A cabeça de motor compacta com roletes/balanceiros de baixo atrito e o sistema de injecção PGM-FI com corpo de acelerador de 36 mm de diâmetro (caixa de ar de 5,7 litros) asseguram excelente eficiência de combustão. A relação de compressão é de 10,7 para 1 e o motor apresenta consumos da ordem de 2,94 lt/100km (WMTC), proporcionando cerca de 250 km de autonomia por cada depósito de 7,7 litros de combustível. A caixa de seis velocidades e a cremalheira de 39 dentes originam uma relação mais alta do que a da CRF250L, permitindo alterar o diâmetro das rodas, produzindo velocidades de cruzeiro mais elevadas e mais descontraídas.  
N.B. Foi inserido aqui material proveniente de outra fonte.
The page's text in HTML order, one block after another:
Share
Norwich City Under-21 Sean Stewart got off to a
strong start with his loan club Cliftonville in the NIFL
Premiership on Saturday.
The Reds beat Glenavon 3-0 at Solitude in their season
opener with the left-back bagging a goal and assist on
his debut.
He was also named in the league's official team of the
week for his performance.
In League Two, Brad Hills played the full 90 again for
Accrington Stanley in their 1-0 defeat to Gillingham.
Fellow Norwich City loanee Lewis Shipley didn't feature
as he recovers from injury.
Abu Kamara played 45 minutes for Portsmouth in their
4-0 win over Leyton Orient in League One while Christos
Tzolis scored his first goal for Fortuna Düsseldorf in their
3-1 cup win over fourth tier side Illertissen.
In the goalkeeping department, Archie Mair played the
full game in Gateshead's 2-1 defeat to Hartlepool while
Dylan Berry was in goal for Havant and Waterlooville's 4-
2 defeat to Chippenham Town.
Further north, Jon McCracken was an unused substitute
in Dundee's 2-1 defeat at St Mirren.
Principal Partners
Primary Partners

O cilindro descentrado reduz as perdas por fricção interna, tal como acontece com o pistão, com a sua superfície em material especial e revestimento de Molibdénio. São usados moentes meio-divididos, de metal instalado por pressão e os moentes da cambota usam capas em ferro fundido. O resultado prático deste novo design permite reduzir o peso e contribui para um motor mais suave e de maior performance, reforçando a rigidez dos cárteres e minimizando as alterações no diâmetro interior devido ao fenómeno da expansão térmica. Um veio primário de equilibragem reduz a vibração.  
Cumprindo confortavelmente os requisitos das normas europeias anti-emissões, o sensor Lambda O2 trabalha em conjunto com um sistema de injecção de ar secundário e com o catalisador colocado no interior do silenciador do escape.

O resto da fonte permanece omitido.